=== DATA IN THIS EXERCISE ===

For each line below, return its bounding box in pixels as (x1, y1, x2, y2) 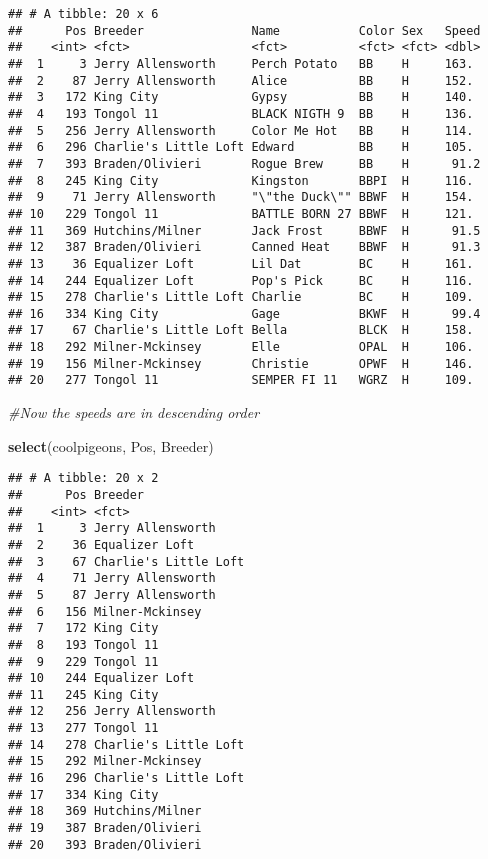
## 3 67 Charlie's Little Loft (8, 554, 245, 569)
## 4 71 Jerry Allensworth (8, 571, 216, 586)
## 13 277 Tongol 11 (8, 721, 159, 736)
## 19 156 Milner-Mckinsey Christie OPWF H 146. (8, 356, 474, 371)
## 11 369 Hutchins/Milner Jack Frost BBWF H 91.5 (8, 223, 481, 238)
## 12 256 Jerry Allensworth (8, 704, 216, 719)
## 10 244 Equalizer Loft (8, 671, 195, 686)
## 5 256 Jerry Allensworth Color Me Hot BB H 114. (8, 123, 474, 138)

===
=== DATA IN THIS EXERCISE ===

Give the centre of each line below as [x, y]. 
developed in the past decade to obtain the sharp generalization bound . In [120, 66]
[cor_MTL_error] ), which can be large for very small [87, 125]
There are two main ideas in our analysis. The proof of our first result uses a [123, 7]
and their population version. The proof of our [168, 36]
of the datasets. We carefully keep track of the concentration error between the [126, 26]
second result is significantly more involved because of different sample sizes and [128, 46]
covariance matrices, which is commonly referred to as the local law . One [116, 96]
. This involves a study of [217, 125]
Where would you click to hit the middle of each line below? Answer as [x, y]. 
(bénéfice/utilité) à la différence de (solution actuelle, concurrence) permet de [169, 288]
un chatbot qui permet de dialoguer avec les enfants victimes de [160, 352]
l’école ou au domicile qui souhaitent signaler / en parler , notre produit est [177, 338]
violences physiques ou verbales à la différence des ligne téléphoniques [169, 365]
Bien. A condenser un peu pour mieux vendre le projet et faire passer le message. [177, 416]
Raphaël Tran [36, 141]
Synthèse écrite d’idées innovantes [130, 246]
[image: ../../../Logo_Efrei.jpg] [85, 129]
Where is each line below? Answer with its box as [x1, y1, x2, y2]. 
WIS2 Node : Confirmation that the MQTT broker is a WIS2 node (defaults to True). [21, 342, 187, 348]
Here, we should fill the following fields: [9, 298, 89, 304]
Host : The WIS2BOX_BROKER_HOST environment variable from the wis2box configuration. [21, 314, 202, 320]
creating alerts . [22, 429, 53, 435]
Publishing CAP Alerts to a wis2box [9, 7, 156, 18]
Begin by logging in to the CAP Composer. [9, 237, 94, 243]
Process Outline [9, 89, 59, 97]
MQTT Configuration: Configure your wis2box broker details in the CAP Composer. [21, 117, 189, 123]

===
=== DATA IN THIS EXERCISE ===

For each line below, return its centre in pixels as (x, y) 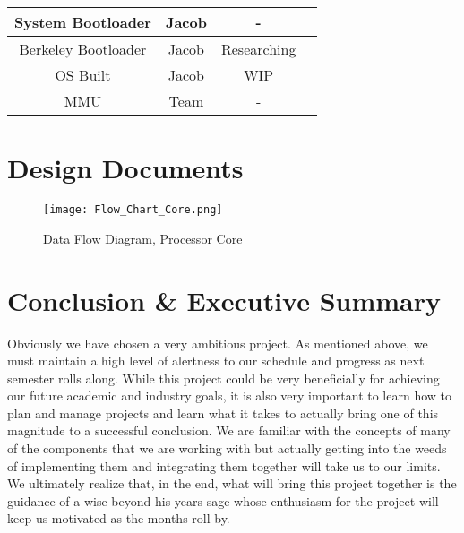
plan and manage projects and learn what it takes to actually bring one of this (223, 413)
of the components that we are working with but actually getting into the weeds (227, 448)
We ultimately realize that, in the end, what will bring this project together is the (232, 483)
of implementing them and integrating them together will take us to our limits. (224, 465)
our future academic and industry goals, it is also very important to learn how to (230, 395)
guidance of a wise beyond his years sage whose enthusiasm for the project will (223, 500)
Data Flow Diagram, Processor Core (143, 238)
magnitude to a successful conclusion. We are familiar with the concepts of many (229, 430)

===

- _HOW TO COMPLETE THIS TASK_:
Starting with the line with "Synthèse écrite d’idées innovantes [130, 246]" above and going on through the line with "creating alerts . [22, 429, 53, 435]", transcribe every line exactly, both ends included, and add nothing.

- _TASK SOLUTION_:
Synthèse écrite d’idées innovantes [130, 246]
[image: ../../../Logo_Efrei.jpg] [85, 129]
Where is each line below? Answer with its box as [x1, y1, x2, y2]. 
WIS2 Node : Confirmation that the MQTT broker is a WIS2 node (defaults to True). [21, 342, 187, 348]
Here, we should fill the following fields: [9, 298, 89, 304]
Host : The WIS2BOX_BROKER_HOST environment variable from the wis2box configuration. [21, 314, 202, 320]
creating alerts . [22, 429, 53, 435]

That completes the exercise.